**Exercise inputs:**
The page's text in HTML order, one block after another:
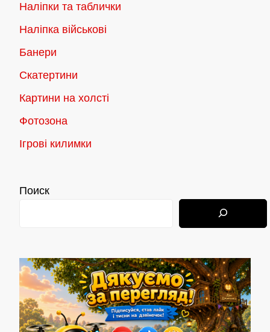
Наліпки та таблички
Наліпка військові
Банери
Скатертини
Картини на холсті
Фотозона
Ігрові килимки
Поиск
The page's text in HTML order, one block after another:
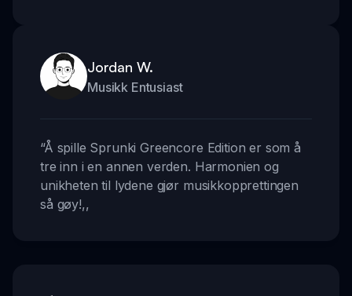
Jordan W.
Musikk Entusiast
“Å spille Sprunki Greencore Edition er som å
tre inn i en annen verden. Harmonien og
unikheten til lydene gjør musikkopprettingen
så gøy!,,
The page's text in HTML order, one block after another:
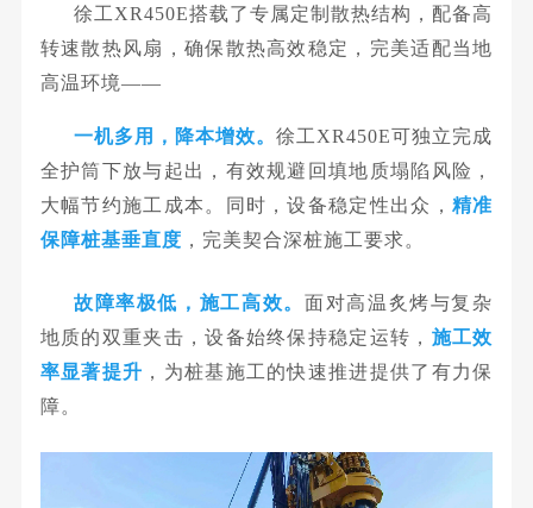
徐工XR450E搭载了专属定制散热结构，配备高
转速散热风扇，确保散热高效稳定，完美适配当地
高温环境——
一机多用，降本增效。徐工XR450E可独立完成
全护筒下放与起出，有效规避回填地质塌陷风险，
大幅节约施工成本。同时，设备稳定性出众， 精准
保障桩基垂直度 ，完美契合深桩施工要求。
故障率极低，施工高效。 面对高温炙烤与复杂
地质的双重夹击，设备始终保持稳定运转， 施工效
率显著提升 ，为桩基施工的快速推进提供了有力保
障。
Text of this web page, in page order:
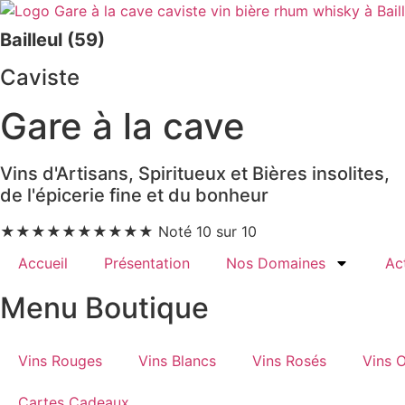
Bailleul (59)
Caviste
Gare à la cave
Vins d'Artisans, Spiritueux et Bières insolites,
de l'épicerie fine et du bonheur
★ ★ ★ ★ ★ ★ ★ ★ ★ ★ Noté 10 sur 10
Accueil
Présentation Nos Domaines
Menu Boutique
Vins Rouges Vins Blancs Vins Rosés Vins
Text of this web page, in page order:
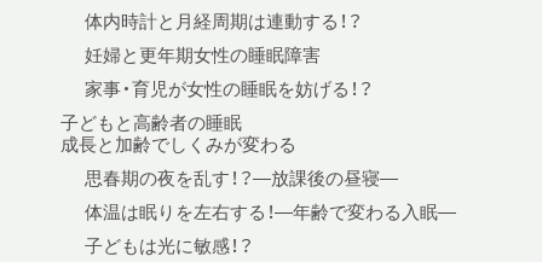
体内時計と月経周期は連動する！？
妊婦と更年期女性の睡眠障害
家事・育児が女性の睡眠を妨げる！？
子どもと高齢者の睡眠
成長と加齢でしくみが変わる
思春期の夜を乱す！？—放課後の昼寝—
体温は眠りを左右する！—年齢で変わる入眠—
子どもは光に敏感！？

**Aim of the exercise:**
Transcribe every line of the records exactly. Pictures do not belong in the copy.

**Answer to the problem:**
The page's text in HTML order, one block after another:
Наліпки та таблички
Наліпка військові
Банери
Скатертини
Картини на холсті
Фотозона
Ігрові килимки
Поиск
The page's text in HTML order, one block after another:
Jordan W.
Musikk Entusiast
“Å spille Sprunki Greencore Edition er som å
tre inn i en annen verden. Harmonien og
unikheten til lydene gjør musikkopprettingen
så gøy!,,
The page's text in HTML order, one block after another:
徐工XR450E搭载了专属定制散热结构，配备高
转速散热风扇，确保散热高效稳定，完美适配当地
高温环境——
一机多用，降本增效。徐工XR450E可独立完成
全护筒下放与起出，有效规避回填地质塌陷风险，
大幅节约施工成本。同时，设备稳定性出众， 精准
保障桩基垂直度 ，完美契合深桩施工要求。
故障率极低，施工高效。 面对高温炙烤与复杂
地质的双重夹击，设备始终保持稳定运转， 施工效
率显著提升 ，为桩基施工的快速推进提供了有力保
障。
Text of this web page, in page order:
Bailleul (59)
Caviste
Gare à la cave
Vins d'Artisans, Spiritueux et Bières insolites,
de l'épicerie fine et du bonheur
★ ★ ★ ★ ★ ★ ★ ★ ★ ★ Noté 10 sur 10
Accueil
Présentation Nos Domaines
Menu Boutique
Vins Rouges Vins Blancs Vins Rosés Vins
Text of this web page, in page order:
体内時計と月経周期は連動する！？
妊婦と更年期女性の睡眠障害
家事・育児が女性の睡眠を妨げる！？
子どもと高齢者の睡眠
成長と加齢でしくみが変わる
思春期の夜を乱す！？—放課後の昼寝—
体温は眠りを左右する！—年齢で変わる入眠—
子どもは光に敏感！？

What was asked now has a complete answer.